_Input material_:

****************************************

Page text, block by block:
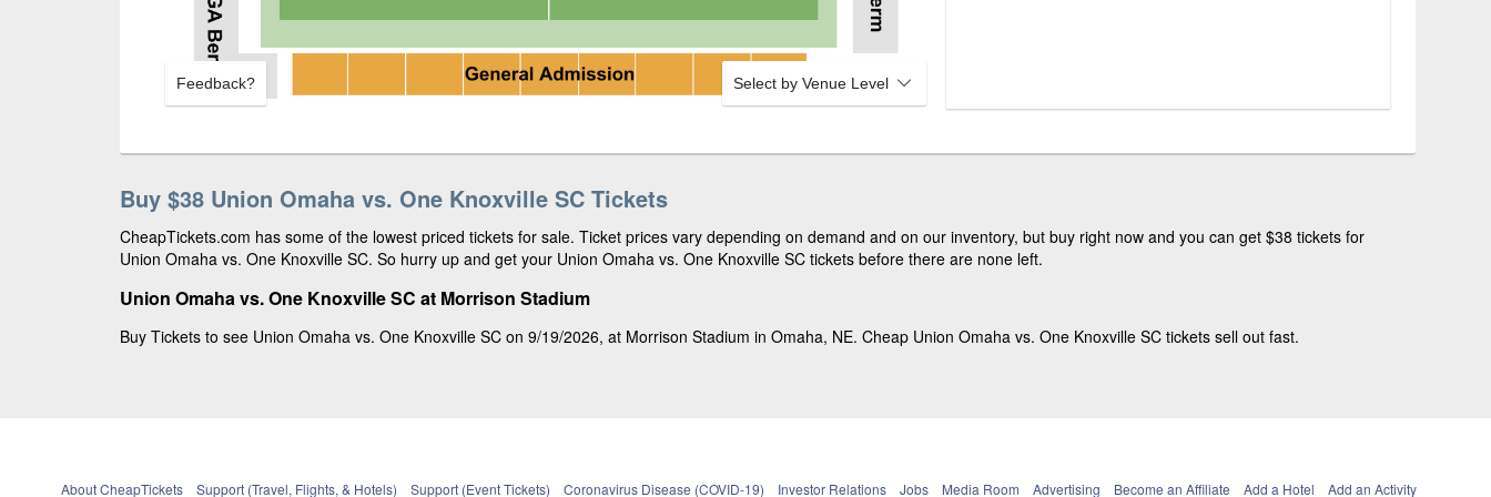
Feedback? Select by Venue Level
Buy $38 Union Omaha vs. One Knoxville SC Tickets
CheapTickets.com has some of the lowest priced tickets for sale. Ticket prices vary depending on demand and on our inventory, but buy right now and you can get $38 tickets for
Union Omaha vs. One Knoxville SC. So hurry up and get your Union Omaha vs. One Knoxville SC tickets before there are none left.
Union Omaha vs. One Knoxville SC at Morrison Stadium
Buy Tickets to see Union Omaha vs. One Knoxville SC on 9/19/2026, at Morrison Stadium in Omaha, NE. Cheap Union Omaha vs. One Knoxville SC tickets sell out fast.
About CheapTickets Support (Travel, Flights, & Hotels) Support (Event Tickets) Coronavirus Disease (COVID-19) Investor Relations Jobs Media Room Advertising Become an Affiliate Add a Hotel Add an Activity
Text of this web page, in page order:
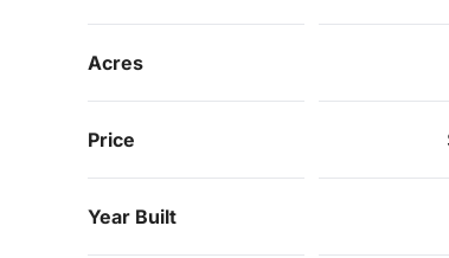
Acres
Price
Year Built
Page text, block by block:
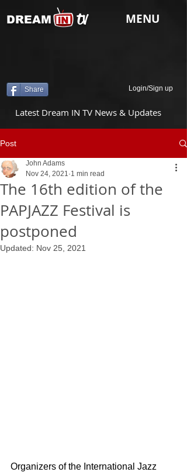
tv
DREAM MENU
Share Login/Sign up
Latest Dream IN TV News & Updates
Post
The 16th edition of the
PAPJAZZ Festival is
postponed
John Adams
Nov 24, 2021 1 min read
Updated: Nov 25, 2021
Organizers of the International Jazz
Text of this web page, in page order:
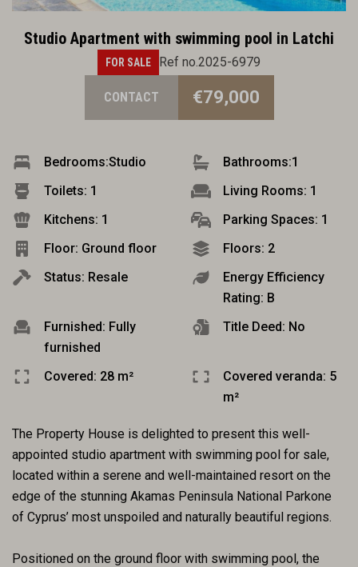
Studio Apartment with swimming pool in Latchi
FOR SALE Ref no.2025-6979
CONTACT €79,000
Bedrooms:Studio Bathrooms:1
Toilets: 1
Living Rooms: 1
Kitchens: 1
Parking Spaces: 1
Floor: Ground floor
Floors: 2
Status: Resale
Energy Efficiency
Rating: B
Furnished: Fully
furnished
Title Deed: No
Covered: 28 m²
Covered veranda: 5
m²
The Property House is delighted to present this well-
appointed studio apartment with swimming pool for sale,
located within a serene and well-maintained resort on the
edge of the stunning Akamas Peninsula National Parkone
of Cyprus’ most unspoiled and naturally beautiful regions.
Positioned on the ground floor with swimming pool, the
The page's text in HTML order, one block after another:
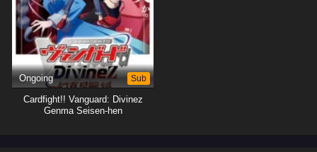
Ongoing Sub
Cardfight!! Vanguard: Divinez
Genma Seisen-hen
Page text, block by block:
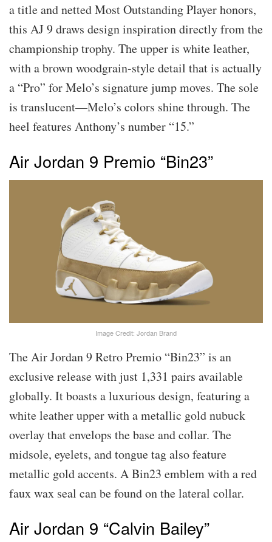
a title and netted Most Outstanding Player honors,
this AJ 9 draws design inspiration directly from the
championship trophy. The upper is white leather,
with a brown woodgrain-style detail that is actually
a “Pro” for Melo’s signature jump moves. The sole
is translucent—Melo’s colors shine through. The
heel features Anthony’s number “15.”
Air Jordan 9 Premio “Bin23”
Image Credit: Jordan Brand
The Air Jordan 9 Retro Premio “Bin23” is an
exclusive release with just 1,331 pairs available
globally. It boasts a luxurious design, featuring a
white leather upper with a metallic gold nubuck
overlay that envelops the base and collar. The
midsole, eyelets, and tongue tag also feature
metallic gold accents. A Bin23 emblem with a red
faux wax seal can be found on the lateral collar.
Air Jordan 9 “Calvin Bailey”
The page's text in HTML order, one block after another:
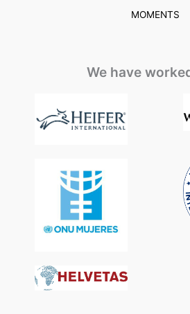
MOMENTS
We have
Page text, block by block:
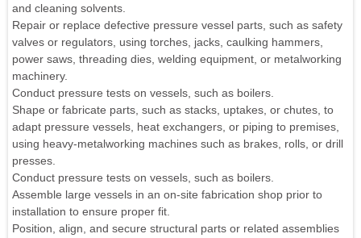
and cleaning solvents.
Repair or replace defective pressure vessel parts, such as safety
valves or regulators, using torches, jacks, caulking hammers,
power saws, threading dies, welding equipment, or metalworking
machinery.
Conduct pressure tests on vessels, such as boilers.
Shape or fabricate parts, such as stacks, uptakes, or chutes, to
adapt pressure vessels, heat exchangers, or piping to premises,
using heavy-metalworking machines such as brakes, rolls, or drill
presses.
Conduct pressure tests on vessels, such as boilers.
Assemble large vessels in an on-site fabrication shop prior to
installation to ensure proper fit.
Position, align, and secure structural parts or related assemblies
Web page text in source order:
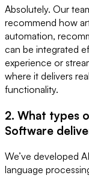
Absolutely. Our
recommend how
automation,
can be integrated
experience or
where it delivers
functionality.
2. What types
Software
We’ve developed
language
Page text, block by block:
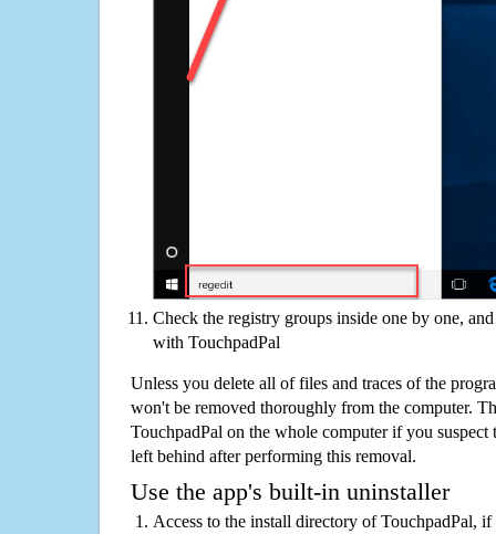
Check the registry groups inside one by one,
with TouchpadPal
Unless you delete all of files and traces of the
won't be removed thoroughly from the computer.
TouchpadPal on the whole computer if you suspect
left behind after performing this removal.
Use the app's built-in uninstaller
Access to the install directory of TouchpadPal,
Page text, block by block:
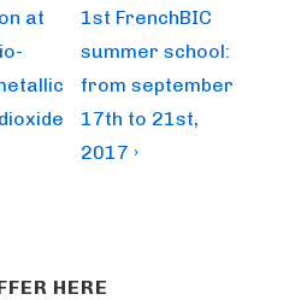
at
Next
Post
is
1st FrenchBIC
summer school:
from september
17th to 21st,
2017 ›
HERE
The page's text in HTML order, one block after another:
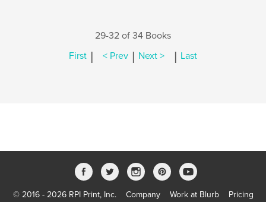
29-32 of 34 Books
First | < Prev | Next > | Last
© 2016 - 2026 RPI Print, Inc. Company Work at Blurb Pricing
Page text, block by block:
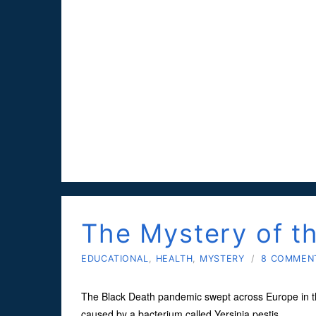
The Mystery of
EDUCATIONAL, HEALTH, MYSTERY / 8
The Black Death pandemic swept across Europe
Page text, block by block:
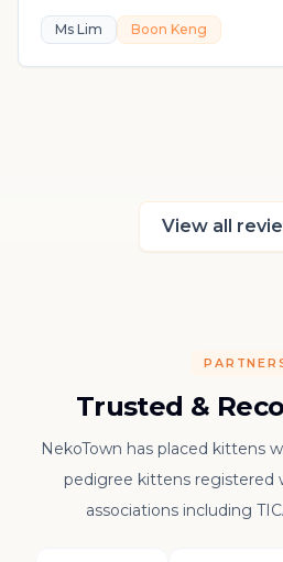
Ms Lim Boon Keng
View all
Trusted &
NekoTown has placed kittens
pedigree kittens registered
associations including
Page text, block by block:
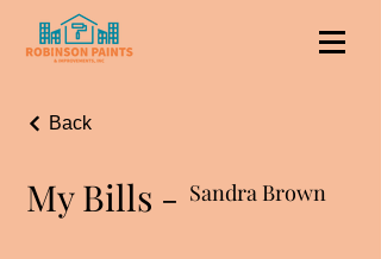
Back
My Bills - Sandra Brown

****************************************

_Work to complete_: In transcribing the records, omit the pictures and keep everything else exactly as it appears.

_Output for this task_:
Page text, block by block:
Feedback? Select by Venue Level
Buy $38 Union Omaha vs. One Knoxville SC Tickets
CheapTickets.com has some of the lowest priced tickets for sale. Ticket prices vary depending on demand and on our inventory, but buy right now and you can get $38 tickets for
Union Omaha vs. One Knoxville SC. So hurry up and get your Union Omaha vs. One Knoxville SC tickets before there are none left.
Union Omaha vs. One Knoxville SC at Morrison Stadium
Buy Tickets to see Union Omaha vs. One Knoxville SC on 9/19/2026, at Morrison Stadium in Omaha, NE. Cheap Union Omaha vs. One Knoxville SC tickets sell out fast.
About CheapTickets Support (Travel, Flights, & Hotels) Support (Event Tickets) Coronavirus Disease (COVID-19) Investor Relations Jobs Media Room Advertising Become an Affiliate Add a Hotel Add an Activity
Text of this web page, in page order:
Acres
Price
Year Built
Page text, block by block:
tv
DREAM MENU
Share Login/Sign up
Latest Dream IN TV News & Updates
Post
The 16th edition of the
PAPJAZZ Festival is
postponed
John Adams
Nov 24, 2021 1 min read
Updated: Nov 25, 2021
Organizers of the International Jazz
Text of this web page, in page order:
Studio Apartment with swimming pool in Latchi
FOR SALE Ref no.2025-6979
CONTACT €79,000
Bedrooms:Studio Bathrooms:1
Toilets: 1
Living Rooms: 1
Kitchens: 1
Parking Spaces: 1
Floor: Ground floor
Floors: 2
Status: Resale
Energy Efficiency
Rating: B
Furnished: Fully
furnished
Title Deed: No
Covered: 28 m²
Covered veranda: 5
m²
The Property House is delighted to present this well-
appointed studio apartment with swimming pool for sale,
located within a serene and well-maintained resort on the
edge of the stunning Akamas Peninsula National Parkone
of Cyprus’ most unspoiled and naturally beautiful regions.
Positioned on the ground floor with swimming pool, the
The page's text in HTML order, one block after another:
Ongoing Sub
Cardfight!! Vanguard: Divinez
Genma Seisen-hen
Page text, block by block:
a title and netted Most Outstanding Player honors,
this AJ 9 draws design inspiration directly from the
championship trophy. The upper is white leather,
with a brown woodgrain-style detail that is actually
a “Pro” for Melo’s signature jump moves. The sole
is translucent—Melo’s colors shine through. The
heel features Anthony’s number “15.”
Air Jordan 9 Premio “Bin23”
Image Credit: Jordan Brand
The Air Jordan 9 Retro Premio “Bin23” is an
exclusive release with just 1,331 pairs available
globally. It boasts a luxurious design, featuring a
white leather upper with a metallic gold nubuck
overlay that envelops the base and collar. The
midsole, eyelets, and tongue tag also feature
metallic gold accents. A Bin23 emblem with a red
faux wax seal can be found on the lateral collar.
Air Jordan 9 “Calvin Bailey”
The page's text in HTML order, one block after another:
MOMENTS
We have
Page text, block by block:
and cleaning solvents.
Repair or replace defective pressure vessel parts, such as safety
valves or regulators, using torches, jacks, caulking hammers,
power saws, threading dies, welding equipment, or metalworking
machinery.
Conduct pressure tests on vessels, such as boilers.
Shape or fabricate parts, such as stacks, uptakes, or chutes, to
adapt pressure vessels, heat exchangers, or piping to premises,
using heavy-metalworking machines such as brakes, rolls, or drill
presses.
Conduct pressure tests on vessels, such as boilers.
Assemble large vessels in an on-site fabrication shop prior to
installation to ensure proper fit.
Position, align, and secure structural parts or related assemblies
Web page text in source order:
Absolutely. Our
recommend how
automation,
can be integrated
experience or
where it delivers
functionality.
2. What types
Software
We’ve developed
language
Page text, block by block:
Check the registry groups inside one by one,
with TouchpadPal
Unless you delete all of files and traces of the
won't be removed thoroughly from the computer.
TouchpadPal on the whole computer if you suspect
left behind after performing this removal.
Use the app's built-in uninstaller
Access to the install directory of TouchpadPal,
Page text, block by block:
at
Next
Post
is
1st FrenchBIC
summer school:
from september
17th to 21st,
2017 ›
HERE
The page's text in HTML order, one block after another:
29-32 of 34 Books
First | < Prev | Next > | Last
© 2016 - 2026 RPI Print, Inc. Company Work at Blurb Pricing
Page text, block by block:
The Mystery of
EDUCATIONAL, HEALTH, MYSTERY / 8
The Black Death pandemic swept across Europe
Page text, block by block:
Ms Lim Boon Keng
View all
Trusted &
NekoTown has placed kittens
pedigree kittens registered
associations including
Page text, block by block:
Back
My Bills - Sandra Brown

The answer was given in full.